The only way to break this vicious cycle is to put controlled fire back onto the land. We must apply the torch to recreate the prehistoric cycles of light burning in which ground fires moved swiftly across the land, consuming brush and accumulated ground fuel, pruning out thickets, and maintaining healthy stands of forests.
In some parts of the country, land managers do regularly use controlled burns, or "prescribed fires," to boost both the local ecology and economy. In southern forests they burn back the hardwood understory to stimulate germination and growth of pines. In the Flint Hills of Kansas, ranchers burn back the tallgrass prairie each winter to promote a vigorous new spring growth. And Southern Californians, rather than letting Santa Ana winds blow wildfire out of control, have begun regular controlled burning of the chaparral lands that surround them.

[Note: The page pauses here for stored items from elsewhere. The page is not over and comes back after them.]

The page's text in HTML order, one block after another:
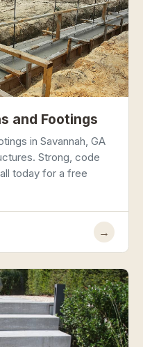
and Footings
in Savannah, GA
Strong, code
today for a free
→
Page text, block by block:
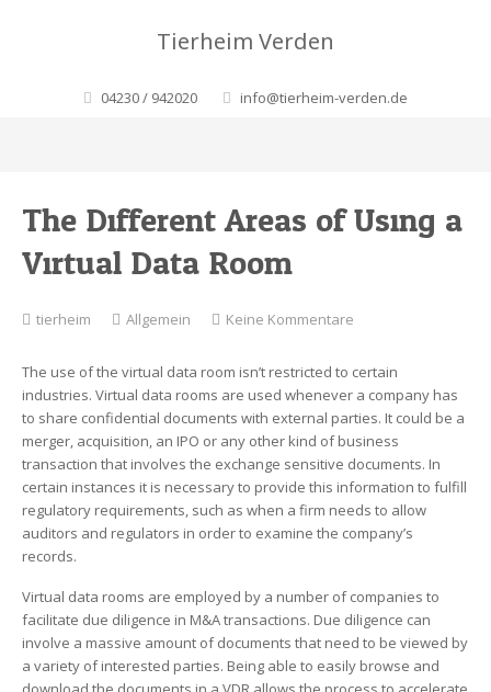
Tierheim Verden
04230 / 942020 info@tierheim-verden.de
The Different Areas of Using a
Virtual Data Room
tierheim Allgemein Keine Kommentare
Areas
of
Using
a
Virtual
Data
Room
The use of the virtual data room isn’t restricted to certain
industries. Virtual data rooms are used whenever a company has
to share confidential documents with external parties. It could be a
merger, acquisition, an IPO or any other kind of business
transaction that involves the exchange sensitive documents. In
certain instances it is necessary to provide this information to fulfill
regulatory requirements, such as when a firm needs to allow
auditors and regulators in order to examine the company’s
records.
Virtual data rooms are employed by a number of companies to
facilitate due diligence in M&A transactions. Due diligence can
involve a massive amount of documents that need to be viewed by
a variety of interested parties. Being able to easily browse and
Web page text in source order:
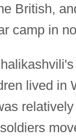
British,
camp in
lived in
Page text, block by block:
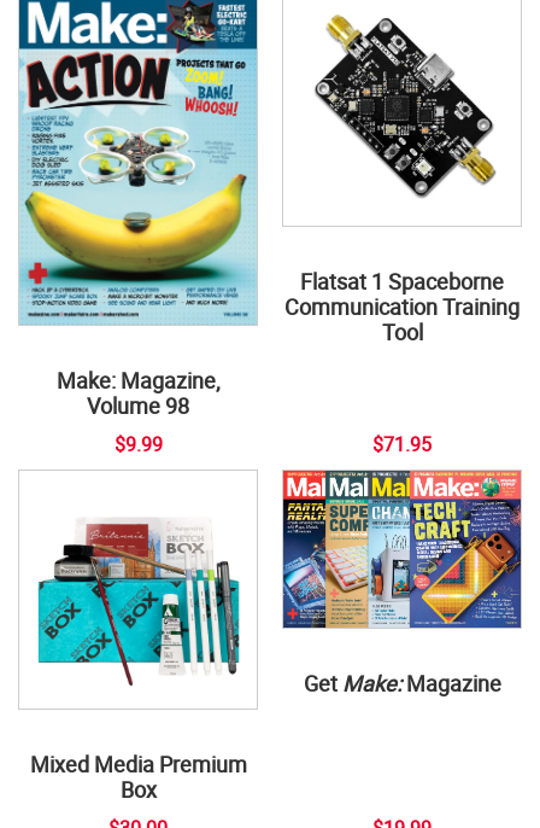
Make: Magazine,
Volume 98
$9.99
Flatsat 1 Spaceborne
Communication Training
Tool
$71.95
Mixed Media Premium
Box
Get Make:Magazine
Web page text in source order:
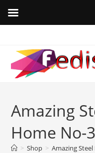
content
Amazing
Home No-
> Shop > Amazing
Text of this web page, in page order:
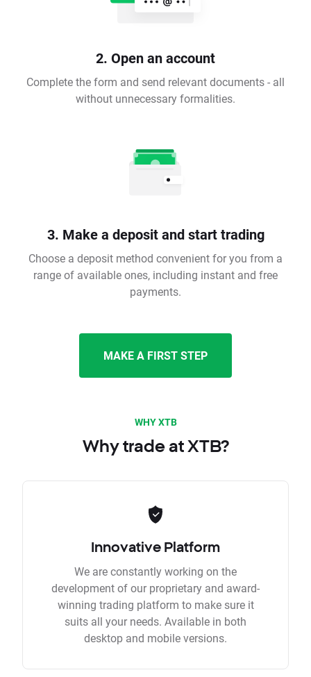
2. Open an account
Complete the form and send relevant documents - all
without unnecessary formalities.
3. Make a deposit and start trading
Choose a deposit method convenient for you from a
range of available ones, including instant and free
payments.
MAKE A FIRST STEP
WHY XTB
Why trade at XTB?
Innovative Platform
We are constantly working on the
development of our proprietary and award-
winning trading platform to make sure it
suits all your needs. Available in both
desktop and mobile versions.
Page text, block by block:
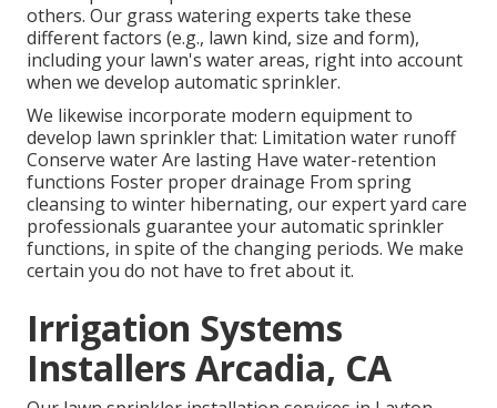
others. Our grass watering experts take these
different factors (e.g., lawn kind, size and form),
including your lawn's water areas, right into account
when we develop automatic sprinkler.
We likewise incorporate modern equipment to
develop lawn sprinkler that: Limitation water runoff
Conserve water Are lasting Have water-retention
functions Foster proper drainage From spring
cleansing to winter hibernating, our expert yard care
professionals guarantee your automatic sprinkler
functions, in spite of the changing periods. We make
certain you do not have to fret about it.
Irrigation Systems
Installers Arcadia, CA

Another advantage of prescribed fire is timing. Wildfires typically ignite at the worst time during the dry "fire season," when they can break out of control and when manpower and equipment are stretched dangerously thin. By contrast, prescribed fire allows us to choose weather, temperature, and season for burning, often in the spring or fall when the air is cool and moist enough to keep fire within limits. Also, land managers have time to plan and construct adequate fire breaks, or to reduce the fuel load by hand thinning around valuable sites and trees.
Yet despite mounting evidence of its benefits, prescribed fire is still not widely used in the West (see chart on page 59). From 1984 to 1993, on 270 million acres of Bureau of Land Management (BLM) lands, wild and prescribed fire burned an average of 950,000 acres per year. At that rate, a given acre of BLM land would burn once every 284 years; an acre of Forest Service land would burn once every 230 years.
The calculation is rough; some desert lands would not burn under any conditions, while old-growth forests of the Pacific Northwest burned historically perhaps every thousand years. However, the vast majority of western public lands - including rangelands, chaparral, and ponderosa forests - burned historically every 10 to 50 years. Prescribed burning should approach that historic level.
So why have we been slow to take up the torch? For many years the Smokey Bear-educated public saw only the risks of fire, not the benefits. And indeed, when a million acres of Yellowstone burned in 1988, the initial public response was highly negative. But when visitors saw the miraculous cycle of renewal - purple fields of blooming fireweed and slopes greening with lodgepole seedlings - attitudes began to change. Yellowstone taught us - in a most spectacular and instructive setting - that fires are a natural and necessary part of the ecological succession. Last October, AMERICAN FORESTS confirmed this shift in a careful poll: In California, 55 percent favor controlled burning, as do two-thirds of respondents in the Inland West.
Yet even as overall public attitudes shift toward acceptance, the site-specific objections - anywhere-but-in-my-back-yard - are hard to overcome. In Arizona, for example, the prevailing winds sometimes shift during prescribed burns on the Mogollon Rim, pouring smoke downhill into the inversion basin over Phoenix. And that triggers angry responses.
But the fact remains: We either pay now with some inconvenience, or we will surely pay a higher price later with larger, smokier, uncontrollable wildfires.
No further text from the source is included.